Чувство, видение улетучились; только на обратном пути, в вечернем автобусе во Львов, у меня возникло ощущение сродни тому, что бывает накануне болезни; это еще даже не первые ее признаки, а лишь странная мимолетная мнительность – словно внутри в теле что-то переменилось, а ты еще об этом не знаешь. Что-то переменилось; если бы я не стал рассказывать таможенникам легенду, то ничего не было бы; но я стал.

Я подумал – а не взять ли билет на ближайший рейс, не улететь ли сразу в ночь назад в Москву?

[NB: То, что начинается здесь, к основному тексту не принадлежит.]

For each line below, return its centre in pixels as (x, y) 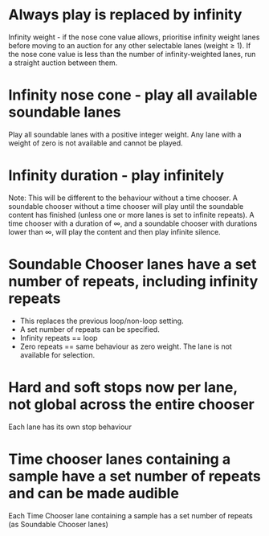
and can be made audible (94, 493)
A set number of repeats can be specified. (90, 329)
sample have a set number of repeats (134, 476)
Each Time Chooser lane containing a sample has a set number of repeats (130, 515)
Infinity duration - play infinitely (116, 176)
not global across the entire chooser (132, 404)
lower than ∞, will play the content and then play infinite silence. (114, 231)
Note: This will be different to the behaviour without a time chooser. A (123, 198)
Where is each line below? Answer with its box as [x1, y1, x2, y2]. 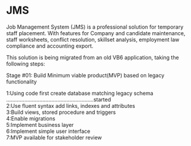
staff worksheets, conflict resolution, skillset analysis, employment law [6, 36, 180, 43]
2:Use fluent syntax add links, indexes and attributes [6, 102, 135, 109]
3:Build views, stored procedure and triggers [6, 108, 116, 116]
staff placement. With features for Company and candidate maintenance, [6, 29, 186, 36]
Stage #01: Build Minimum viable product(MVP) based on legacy [6, 72, 165, 79]
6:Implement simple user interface [6, 128, 91, 135]
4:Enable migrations [6, 114, 56, 122]
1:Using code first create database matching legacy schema [6, 89, 153, 97]

Но все же отправился бродить в сумерках по Старому городу Львова.

То ли так уложена была там брусчатка, то ли так звучала почва, но, когда проходил маленький трамвайчик, казалось, вот-вот начнут шататься дома: весь город словно склад старой мебели на чердаке, вынь одно – и рухнет все; или – город будто изрыт ходами, зримыми и незримыми, иные парадные ведут сквозь время; и столько тут этих тайных нор, что реальность уже как дерево, погрызенное жуком-древоточцем.

Я увидел, как мужчина прикуривает от спички, прикрыв сигарету от ветра воротником плаща, и сами собой в голове сложились строчки:

Всякий будильник мечтает о проводе и динамите,Каждая спичка желает встретить бикфордов шнур…

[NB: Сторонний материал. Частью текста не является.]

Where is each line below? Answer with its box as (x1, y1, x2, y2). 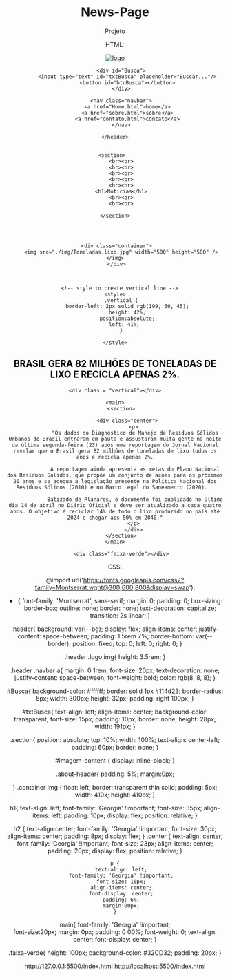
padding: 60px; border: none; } (71, 743, 159, 751)
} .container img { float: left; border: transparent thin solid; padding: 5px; (12, 783, 218, 791)
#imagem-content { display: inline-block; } (54, 756, 176, 764)
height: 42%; (108, 309, 146, 316)
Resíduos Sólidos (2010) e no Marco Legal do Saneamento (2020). (16, 484, 208, 491)
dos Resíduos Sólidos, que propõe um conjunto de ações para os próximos (7, 471, 223, 479)
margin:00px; (102, 902, 140, 909)
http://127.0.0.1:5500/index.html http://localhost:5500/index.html (24, 962, 206, 970)

Террористы, заговорщики – этот город с его подвалами, чердаками, темными извилистыми улицами, глубокими тенями словно сам порождал их, размножал в стеклах витрин подозрительные фигуры; ты смотрел вдаль по улице – и словно уже целился в кого-то. Отстроенный Польшей и Австро-Венгрией, он попирал каменной тяжестью местную почву – и почва отвечала взаимной неприязнью, проваливалась, просаживалась, колобродила, вспучивала фундаменты; в каждом сыром углу, под сенью парков, жил мрачный земляной дух.

Как фантомы, как порождения этого духа вновь возникли имена Бандеры и других украинских националистов времен войны; пятьдесят лет они были запретными – и вернулись с такой легкостью, словно СССР вообще не существовало, не лежала на них печать молчания. В их честь уже переименовали улицы, им собирались ставить памятники; но какими ожесточенными возвратились они из забвения! Изгнанные вернулись с желанием мести. «Интересно, – думал я, – а с чем вернулся бы дед Михаил? Затаил ли он зло на бабушку Таню? Велико ли это зло? Существует до сих пор или уже рассеяно?»

Взбаламученная энергия чувствовалась в воздухе; произошло словно воскресение мертвых, взломаны были истлевшие крышки гробов, выломаны двери склепов; в городском парке у советского мемориала сквозь каменные ступени уже пробивалась трава, тут вступало в свои права забвение; а в других местах воздух был взбудоражен, взвинчен. В парке к подножию памятника солдатской матери кто-то поставил маленькую статуэтку Богоматери.

Я догадывался, что это время не продлится долго; только сейчас, может быть, в нынешние дни открылись тропы в прошлое, которые закроются, когда минувшее снова начнет превращаться в упорядоченную картинку. Я провел во Львове следующий день, поднялся на гору Высокого замка, осмотрел окрестности – все это была земля потерь, земля утрат, а потом отправился в Дрогобыч.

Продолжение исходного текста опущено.